(Records drawn from a dataset)
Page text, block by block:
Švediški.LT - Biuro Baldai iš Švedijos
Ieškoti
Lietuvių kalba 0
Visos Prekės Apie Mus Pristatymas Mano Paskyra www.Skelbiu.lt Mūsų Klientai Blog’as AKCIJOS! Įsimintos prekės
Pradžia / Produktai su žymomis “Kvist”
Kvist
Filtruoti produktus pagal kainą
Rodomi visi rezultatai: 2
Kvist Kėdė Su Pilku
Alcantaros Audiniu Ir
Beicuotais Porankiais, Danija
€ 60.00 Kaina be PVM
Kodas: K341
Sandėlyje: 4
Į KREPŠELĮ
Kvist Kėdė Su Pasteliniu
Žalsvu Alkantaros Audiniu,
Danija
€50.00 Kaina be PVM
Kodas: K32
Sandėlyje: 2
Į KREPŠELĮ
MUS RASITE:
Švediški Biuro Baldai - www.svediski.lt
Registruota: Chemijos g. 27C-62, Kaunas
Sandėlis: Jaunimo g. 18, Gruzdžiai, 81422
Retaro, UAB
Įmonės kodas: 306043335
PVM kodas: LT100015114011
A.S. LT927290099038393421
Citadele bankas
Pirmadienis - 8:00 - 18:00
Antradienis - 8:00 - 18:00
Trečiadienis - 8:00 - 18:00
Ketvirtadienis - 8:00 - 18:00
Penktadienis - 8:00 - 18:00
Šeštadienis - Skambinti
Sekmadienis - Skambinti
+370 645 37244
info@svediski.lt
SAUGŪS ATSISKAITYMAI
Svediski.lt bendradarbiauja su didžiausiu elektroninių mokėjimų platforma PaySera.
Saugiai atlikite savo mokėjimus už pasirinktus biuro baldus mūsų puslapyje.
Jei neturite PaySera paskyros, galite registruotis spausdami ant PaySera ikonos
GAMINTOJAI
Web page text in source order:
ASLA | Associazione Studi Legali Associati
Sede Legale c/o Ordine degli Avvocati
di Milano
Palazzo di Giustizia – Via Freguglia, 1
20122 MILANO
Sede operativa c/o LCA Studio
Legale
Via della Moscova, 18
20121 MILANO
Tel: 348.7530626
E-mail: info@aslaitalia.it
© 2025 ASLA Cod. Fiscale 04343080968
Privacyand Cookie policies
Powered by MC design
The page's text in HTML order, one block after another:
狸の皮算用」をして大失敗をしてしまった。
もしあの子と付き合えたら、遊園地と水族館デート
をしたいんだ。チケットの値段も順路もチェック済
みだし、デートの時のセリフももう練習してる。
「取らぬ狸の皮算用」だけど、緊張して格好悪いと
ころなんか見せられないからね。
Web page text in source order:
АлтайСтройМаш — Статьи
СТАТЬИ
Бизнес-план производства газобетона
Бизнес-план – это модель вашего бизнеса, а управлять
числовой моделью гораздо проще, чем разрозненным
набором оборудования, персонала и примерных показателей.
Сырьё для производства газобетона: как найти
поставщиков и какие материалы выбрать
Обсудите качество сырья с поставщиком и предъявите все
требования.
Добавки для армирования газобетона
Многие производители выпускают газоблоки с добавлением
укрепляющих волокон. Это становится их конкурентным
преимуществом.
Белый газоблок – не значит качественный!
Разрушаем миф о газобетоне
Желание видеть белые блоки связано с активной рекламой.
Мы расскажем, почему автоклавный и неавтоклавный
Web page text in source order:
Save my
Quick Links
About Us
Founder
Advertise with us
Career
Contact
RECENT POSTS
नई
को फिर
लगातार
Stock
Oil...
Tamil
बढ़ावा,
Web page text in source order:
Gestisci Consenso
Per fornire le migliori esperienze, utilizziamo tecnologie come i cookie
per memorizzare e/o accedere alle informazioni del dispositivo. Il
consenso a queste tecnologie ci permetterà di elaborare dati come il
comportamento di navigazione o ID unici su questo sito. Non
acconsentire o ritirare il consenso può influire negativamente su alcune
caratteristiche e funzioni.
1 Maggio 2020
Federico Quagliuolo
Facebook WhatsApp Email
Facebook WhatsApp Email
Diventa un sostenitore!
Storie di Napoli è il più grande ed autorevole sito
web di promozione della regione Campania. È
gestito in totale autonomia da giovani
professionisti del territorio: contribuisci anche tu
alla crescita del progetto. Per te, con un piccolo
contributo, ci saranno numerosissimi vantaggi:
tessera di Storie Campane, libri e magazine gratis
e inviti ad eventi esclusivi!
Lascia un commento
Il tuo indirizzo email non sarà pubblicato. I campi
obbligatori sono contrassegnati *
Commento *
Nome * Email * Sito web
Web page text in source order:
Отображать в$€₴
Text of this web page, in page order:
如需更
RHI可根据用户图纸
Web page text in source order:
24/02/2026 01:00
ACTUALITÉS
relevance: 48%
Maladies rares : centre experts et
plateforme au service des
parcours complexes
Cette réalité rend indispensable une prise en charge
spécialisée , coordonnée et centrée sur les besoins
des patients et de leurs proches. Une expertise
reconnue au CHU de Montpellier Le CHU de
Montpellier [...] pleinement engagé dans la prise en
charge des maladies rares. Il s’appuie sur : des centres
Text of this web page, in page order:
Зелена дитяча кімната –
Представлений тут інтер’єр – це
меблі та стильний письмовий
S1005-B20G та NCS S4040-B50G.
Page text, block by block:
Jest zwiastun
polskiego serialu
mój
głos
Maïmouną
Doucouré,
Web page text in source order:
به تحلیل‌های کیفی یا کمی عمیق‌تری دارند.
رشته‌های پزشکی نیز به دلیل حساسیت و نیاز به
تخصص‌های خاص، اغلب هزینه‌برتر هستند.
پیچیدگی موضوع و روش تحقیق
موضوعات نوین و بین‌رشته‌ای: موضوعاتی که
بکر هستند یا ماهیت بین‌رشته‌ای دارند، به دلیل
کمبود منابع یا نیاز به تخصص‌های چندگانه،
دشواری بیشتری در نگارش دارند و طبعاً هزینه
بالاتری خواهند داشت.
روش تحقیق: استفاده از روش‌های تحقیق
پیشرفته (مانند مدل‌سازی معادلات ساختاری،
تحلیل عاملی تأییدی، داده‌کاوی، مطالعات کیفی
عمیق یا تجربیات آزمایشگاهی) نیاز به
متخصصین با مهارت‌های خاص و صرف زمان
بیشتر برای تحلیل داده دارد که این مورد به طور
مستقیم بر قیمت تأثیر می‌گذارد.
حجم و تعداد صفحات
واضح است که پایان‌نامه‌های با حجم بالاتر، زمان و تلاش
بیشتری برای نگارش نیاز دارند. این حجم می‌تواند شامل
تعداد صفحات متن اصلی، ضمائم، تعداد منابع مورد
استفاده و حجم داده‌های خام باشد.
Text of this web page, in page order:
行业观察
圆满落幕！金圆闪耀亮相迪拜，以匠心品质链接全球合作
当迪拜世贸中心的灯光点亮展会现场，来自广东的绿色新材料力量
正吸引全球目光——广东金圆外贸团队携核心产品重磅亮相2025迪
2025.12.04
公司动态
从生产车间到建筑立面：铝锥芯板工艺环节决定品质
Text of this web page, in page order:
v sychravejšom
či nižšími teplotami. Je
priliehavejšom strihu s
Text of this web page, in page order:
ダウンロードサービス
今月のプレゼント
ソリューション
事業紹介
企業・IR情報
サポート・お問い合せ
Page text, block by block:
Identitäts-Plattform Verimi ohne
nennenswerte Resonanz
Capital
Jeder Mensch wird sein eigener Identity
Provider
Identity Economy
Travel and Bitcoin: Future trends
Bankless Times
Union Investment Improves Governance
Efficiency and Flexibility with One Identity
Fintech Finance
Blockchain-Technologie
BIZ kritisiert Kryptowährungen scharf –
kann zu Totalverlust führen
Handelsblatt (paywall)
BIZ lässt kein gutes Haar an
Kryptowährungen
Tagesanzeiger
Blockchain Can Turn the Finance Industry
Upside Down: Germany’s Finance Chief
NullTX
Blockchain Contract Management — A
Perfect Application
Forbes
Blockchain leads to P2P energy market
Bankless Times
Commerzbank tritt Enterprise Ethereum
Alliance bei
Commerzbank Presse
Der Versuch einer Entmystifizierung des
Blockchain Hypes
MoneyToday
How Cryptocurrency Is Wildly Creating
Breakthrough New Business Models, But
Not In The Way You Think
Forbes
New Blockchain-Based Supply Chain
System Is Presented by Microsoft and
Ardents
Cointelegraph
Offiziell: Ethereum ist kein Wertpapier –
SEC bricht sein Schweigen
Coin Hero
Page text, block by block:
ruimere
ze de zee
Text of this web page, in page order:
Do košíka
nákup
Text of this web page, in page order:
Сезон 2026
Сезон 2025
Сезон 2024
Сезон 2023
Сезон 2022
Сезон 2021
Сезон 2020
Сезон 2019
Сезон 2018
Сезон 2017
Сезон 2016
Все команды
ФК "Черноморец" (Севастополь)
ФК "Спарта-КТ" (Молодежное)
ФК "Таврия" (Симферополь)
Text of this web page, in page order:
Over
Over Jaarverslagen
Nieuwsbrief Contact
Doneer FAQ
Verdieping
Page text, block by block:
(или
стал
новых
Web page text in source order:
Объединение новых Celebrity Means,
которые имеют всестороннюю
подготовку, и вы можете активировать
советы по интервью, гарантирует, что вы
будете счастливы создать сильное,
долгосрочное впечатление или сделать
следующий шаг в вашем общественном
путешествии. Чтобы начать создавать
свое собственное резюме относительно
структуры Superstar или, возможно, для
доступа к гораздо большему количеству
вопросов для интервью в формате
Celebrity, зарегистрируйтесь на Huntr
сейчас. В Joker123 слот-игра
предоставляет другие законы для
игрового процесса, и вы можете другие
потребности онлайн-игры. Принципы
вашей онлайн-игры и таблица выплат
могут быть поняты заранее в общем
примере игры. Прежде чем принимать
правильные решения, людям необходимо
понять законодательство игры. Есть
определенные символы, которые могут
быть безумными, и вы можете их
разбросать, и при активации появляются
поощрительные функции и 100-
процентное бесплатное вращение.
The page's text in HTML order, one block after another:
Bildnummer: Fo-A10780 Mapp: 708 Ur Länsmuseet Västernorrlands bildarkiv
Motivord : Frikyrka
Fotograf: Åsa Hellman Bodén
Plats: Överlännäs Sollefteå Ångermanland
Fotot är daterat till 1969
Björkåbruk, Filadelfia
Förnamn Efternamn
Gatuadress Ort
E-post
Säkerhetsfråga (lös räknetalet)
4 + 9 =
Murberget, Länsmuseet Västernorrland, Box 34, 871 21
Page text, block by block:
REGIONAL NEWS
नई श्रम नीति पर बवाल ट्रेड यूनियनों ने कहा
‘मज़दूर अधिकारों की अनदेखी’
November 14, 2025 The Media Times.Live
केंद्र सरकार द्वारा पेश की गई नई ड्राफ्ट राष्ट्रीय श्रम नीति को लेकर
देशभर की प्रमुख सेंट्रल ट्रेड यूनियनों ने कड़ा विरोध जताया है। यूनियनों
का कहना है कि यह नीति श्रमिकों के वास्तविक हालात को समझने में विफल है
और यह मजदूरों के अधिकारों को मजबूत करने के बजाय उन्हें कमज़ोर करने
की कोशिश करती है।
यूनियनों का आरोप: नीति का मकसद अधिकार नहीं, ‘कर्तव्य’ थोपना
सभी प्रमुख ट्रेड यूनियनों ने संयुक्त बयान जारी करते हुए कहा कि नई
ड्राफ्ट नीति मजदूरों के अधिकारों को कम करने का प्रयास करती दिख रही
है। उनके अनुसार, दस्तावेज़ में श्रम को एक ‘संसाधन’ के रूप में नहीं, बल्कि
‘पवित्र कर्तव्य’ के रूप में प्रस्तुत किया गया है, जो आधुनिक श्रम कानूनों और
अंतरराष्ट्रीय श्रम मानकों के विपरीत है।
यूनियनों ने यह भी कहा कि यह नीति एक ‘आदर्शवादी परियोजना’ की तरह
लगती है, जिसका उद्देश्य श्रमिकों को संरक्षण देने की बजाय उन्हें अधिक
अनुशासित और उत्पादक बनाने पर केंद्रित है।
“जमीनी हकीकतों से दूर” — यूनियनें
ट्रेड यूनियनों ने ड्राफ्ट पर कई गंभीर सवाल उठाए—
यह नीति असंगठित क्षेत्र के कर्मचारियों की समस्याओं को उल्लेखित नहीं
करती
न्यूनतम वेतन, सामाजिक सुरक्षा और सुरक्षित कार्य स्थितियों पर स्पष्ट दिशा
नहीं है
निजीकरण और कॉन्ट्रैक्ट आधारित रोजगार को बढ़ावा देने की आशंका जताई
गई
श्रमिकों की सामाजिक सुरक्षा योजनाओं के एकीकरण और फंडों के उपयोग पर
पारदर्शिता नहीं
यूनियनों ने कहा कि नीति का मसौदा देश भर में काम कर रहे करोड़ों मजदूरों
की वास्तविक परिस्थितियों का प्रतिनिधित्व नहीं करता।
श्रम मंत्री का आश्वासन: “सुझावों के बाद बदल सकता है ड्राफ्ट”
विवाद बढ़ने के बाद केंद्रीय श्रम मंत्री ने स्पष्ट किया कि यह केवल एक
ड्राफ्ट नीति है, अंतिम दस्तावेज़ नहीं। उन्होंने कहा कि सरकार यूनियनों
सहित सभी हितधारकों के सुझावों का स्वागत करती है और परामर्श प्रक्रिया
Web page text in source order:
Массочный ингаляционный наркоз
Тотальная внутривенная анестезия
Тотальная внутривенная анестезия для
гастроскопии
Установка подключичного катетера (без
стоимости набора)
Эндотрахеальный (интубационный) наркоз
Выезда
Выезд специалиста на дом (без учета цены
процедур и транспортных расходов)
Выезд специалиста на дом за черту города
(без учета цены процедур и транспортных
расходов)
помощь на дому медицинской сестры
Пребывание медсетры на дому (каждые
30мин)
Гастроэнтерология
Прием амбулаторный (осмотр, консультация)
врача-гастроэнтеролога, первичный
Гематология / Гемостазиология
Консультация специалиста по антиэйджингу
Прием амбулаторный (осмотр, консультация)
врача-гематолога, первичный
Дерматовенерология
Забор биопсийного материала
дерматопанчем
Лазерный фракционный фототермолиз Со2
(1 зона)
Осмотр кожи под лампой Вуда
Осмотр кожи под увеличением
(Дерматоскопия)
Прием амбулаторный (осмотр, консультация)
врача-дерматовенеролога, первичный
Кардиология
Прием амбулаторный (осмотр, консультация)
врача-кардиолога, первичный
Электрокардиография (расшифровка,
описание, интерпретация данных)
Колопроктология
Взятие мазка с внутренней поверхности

**YOUR INSTRUCTIONS:** Go through the records line by line and count those that contain the string "другие". Answer with the count alone.

**RESPONSE AREA:** 2